**What you have to do:**
The finished copy should match every record exactly and contain no pictures.

======== Records for processing ========

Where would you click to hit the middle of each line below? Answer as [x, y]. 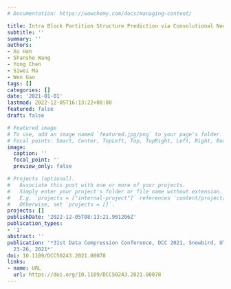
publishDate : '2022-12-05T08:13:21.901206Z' [72, 217]
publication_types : [35, 224]
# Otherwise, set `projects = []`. [61, 204]
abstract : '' [26, 236]
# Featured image [32, 128]
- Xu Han [20, 52]
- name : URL [24, 268]
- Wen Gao [21, 77]
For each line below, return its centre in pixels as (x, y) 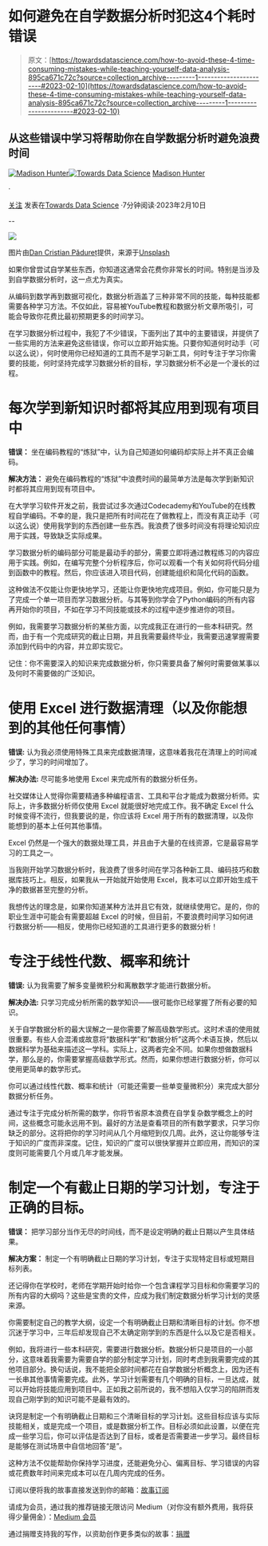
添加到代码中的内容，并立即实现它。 (68, 646)
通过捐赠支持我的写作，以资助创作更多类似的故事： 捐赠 (99, 1533)
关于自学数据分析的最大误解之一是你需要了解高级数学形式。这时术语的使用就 (134, 1029)
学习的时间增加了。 (61, 762)
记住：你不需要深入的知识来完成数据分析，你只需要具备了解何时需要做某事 (130, 663)
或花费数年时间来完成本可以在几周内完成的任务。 (89, 1473)
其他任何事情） (85, 728)
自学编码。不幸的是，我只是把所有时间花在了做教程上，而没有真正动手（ (134, 515)
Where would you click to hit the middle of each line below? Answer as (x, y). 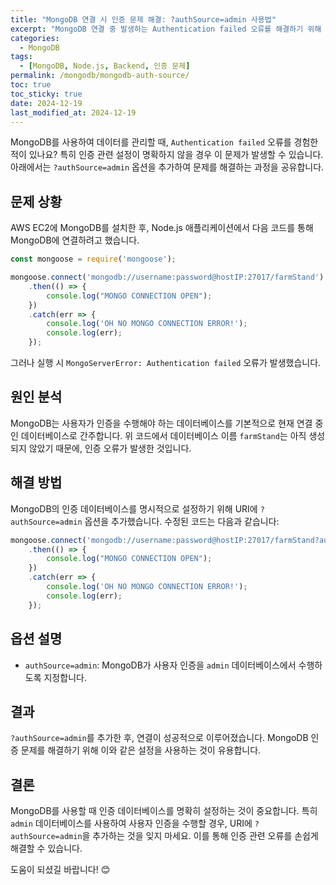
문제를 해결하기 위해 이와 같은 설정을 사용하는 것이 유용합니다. (141, 750)
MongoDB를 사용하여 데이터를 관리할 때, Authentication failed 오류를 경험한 (164, 142)
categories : (35, 38)
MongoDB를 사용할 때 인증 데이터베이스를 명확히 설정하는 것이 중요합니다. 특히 (164, 811)
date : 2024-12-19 (46, 103)
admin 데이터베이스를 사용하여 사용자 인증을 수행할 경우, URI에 (131, 823)
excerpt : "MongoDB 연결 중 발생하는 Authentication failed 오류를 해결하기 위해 (166, 29)
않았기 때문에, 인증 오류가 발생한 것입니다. (110, 448)
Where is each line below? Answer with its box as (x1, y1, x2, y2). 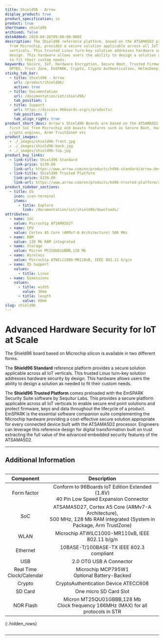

========

**Answer box:**
Where would you click to hit the middle of each line below? Answer as [x, y]. 
publishDate : '2022-12-05T08:13:21.901206Z' [72, 217]
publication_types : [35, 224]
# Otherwise, set `projects = []`. [61, 204]
abstract : '' [26, 236]
# Featured image [32, 128]
- Xu Han [20, 52]
- name : URL [24, 268]
- Wen Gao [21, 77]
For each line below, return its centre in pixels as (x, y) 
添加到代码中的内容，并立即实现它。 (68, 646)
通过捐赠支持我的写作，以资助创作更多类似的故事： 捐赠 (99, 1533)
关于自学数据分析的最大误解之一是你需要了解高级数学形式。这时术语的使用就 (134, 1029)
学习的时间增加了。 (61, 762)
记住：你不需要深入的知识来完成数据分析，你只需要具备了解何时需要做某事 (130, 663)
或花费数年时间来完成本可以在几周内完成的任务。 (89, 1473)
其他任何事情） (85, 728)
自学编码。不幸的是，我只是把所有时间花在了做教程上，而没有真正动手（ (134, 515)
Where would you click to hit the middle of each line below? Answer as (x, y). 
문제를 해결하기 위해 이와 같은 설정을 사용하는 것이 유용합니다. (141, 750)
MongoDB를 사용하여 데이터를 관리할 때, Authentication failed 오류를 경험한 (164, 142)
categories : (35, 38)
MongoDB를 사용할 때 인증 데이터베이스를 명확히 설정하는 것이 중요합니다. 특히 (164, 811)
date : 2024-12-19 (46, 103)
admin 데이터베이스를 사용하여 사용자 인증을 수행할 경우, URI에 (131, 823)
excerpt : "MongoDB 연결 중 발생하는 Authentication failed 오류를 해결하기 위해 (166, 29)
않았기 때문에, 인증 오류가 발생한 것입니다. (110, 448)
Where is each line below? Answer with its box as (x1, y1, x2, y2). 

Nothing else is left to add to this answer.